Wednesday, May 20, 2015

Are Male Qualities Bad?


Dennis Prager asked this question on his radio show, "If you could change some male qualities, what would you change?" Of course, women jumped in and said that men's sex drive is too high, they always have to fix things instead of just listening, and they aren't sensitive and emotional enough like women.

"Their sex drive is too high." Yes, men have ten times the testosterone levels that women have. They need this to protect and provide for their families. They also need this to have desire for women and to want to have children. Of course, these traits can be abused but they can be used in many good and productive ways also.

"They always have to fix things, instead of just listening." Thankfully, men are wired to fix things or we wouldn't have homes, freeways, cars, airplanes, buildings, etc. God created them to fix things. It's how they are built so it would be good for us to stop trying to change our husband. If you tell him something wanting him to just listen and he wants to fix it, understand this is in his God-given nature.

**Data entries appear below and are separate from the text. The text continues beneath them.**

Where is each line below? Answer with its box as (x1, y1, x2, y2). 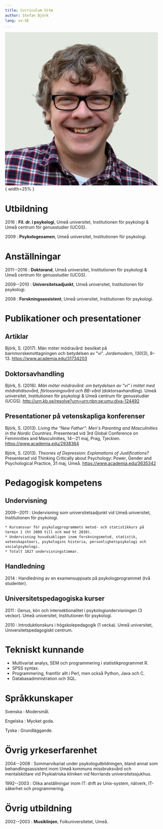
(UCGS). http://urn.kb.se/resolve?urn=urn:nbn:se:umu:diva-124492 (5, 398, 140, 404)
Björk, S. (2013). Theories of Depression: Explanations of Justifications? (5, 450, 149, 456)
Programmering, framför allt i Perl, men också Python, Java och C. (12, 670, 145, 676)
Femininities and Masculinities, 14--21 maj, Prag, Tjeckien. (5, 435, 121, 441)
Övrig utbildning (5, 803, 72, 814)
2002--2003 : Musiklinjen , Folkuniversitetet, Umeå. (5, 819, 109, 825)
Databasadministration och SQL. (12, 676, 77, 682)
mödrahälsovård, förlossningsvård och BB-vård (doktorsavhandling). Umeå (5, 388, 157, 394)
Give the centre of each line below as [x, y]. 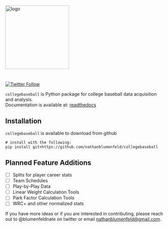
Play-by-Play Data [32, 186]
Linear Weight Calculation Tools [46, 192]
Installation [23, 121]
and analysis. [19, 100]
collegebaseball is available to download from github [61, 133]
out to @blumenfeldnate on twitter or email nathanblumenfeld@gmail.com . [83, 219]
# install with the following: [38, 143]
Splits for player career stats [42, 175]
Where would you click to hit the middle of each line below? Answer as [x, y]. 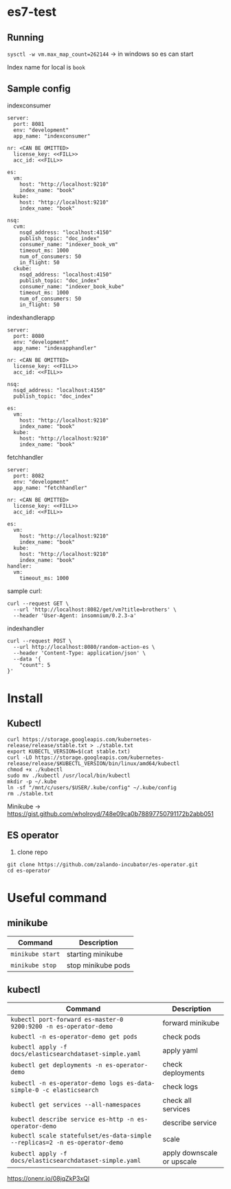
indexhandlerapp [31, 317]
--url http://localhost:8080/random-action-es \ [84, 647]
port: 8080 [29, 336]
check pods [181, 1037]
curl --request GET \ [38, 603]
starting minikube [95, 954]
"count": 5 [35, 665]
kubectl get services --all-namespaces [76, 1105]
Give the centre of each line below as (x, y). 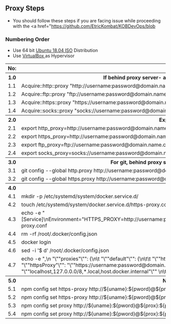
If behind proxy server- (132, 77)
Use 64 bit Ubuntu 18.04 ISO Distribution (55, 50)
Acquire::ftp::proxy (43, 94)
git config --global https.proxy (58, 179)
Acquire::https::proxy (46, 102)
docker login (36, 242)
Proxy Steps (25, 8)
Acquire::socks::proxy (47, 111)
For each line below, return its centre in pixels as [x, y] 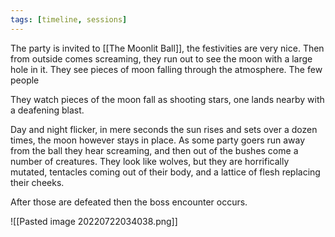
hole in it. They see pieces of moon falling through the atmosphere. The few [166, 69]
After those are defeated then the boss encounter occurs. [129, 202]
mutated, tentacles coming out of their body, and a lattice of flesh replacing [165, 172]
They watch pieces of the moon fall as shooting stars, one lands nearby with [167, 99]
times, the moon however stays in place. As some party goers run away [158, 140]
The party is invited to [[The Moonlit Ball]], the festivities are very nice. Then [167, 48]
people [25, 80]
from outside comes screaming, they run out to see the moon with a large [161, 58]
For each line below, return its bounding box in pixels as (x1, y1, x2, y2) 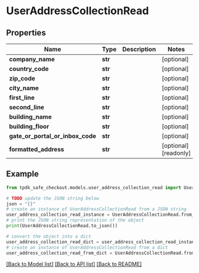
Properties (6, 28, 46, 38)
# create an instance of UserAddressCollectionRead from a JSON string (6, 206, 187, 212)
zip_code (9, 74, 36, 82)
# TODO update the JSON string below (6, 195, 99, 201)
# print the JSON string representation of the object (6, 217, 145, 223)
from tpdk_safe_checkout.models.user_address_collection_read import (6, 184, 182, 190)
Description (122, 45, 156, 53)
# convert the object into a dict (6, 233, 92, 239)
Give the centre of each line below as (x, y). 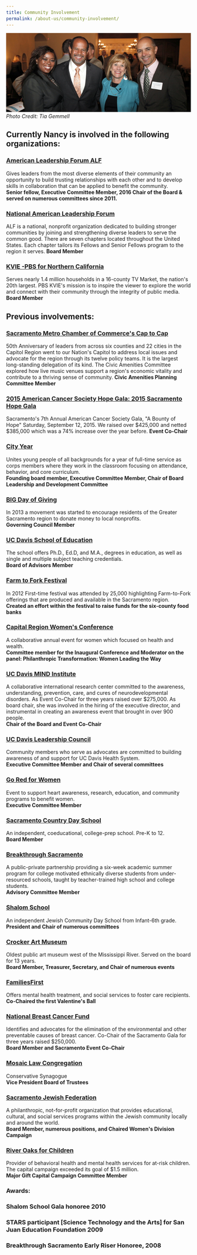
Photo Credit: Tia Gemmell (38, 116)
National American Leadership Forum (61, 213)
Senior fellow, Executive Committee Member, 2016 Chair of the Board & (94, 192)
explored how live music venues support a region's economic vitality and (94, 371)
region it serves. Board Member (45, 251)
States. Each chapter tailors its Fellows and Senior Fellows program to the (95, 245)
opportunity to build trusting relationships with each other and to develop (94, 180)
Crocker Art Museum (37, 941)

"They aren't sensitive and emotional enough like women." You think you want your husband to be more like a woman, but you really don't. It's a good thing that men are stronger emotionally and not as sensitive. They have to go out into the world and work hard, dealing with all sorts of people and making big decisions. They need to be able to decide things without emotions and feelings, which women do far too often. God gave women sensitive, emotional makeups since most women should be home all day tending to the home and children. 

As I type this, I know many women will hate these words and be offended. We are not men and we never will be. God created both of us differently for different and important roles in life. The specific qualities He gave to both male and female are very good when used within the boundaries of these roles. Chaos reigns, as we are seeing in our society, when men and women leave their God-given roles to pursue the qualities of the opposite sex. Human beings will NEVER be able to improve upon God's ways, so stop fighting them, begin walking in the Spirit and in obedience to God's amazing calling on your life! Now, go and love on that masculine man of yours.

God created man in His own image, in the image of God He created him; male and female He created them...And the LORD God said, It is not good that the man should be alone; I will make him an help meet for him.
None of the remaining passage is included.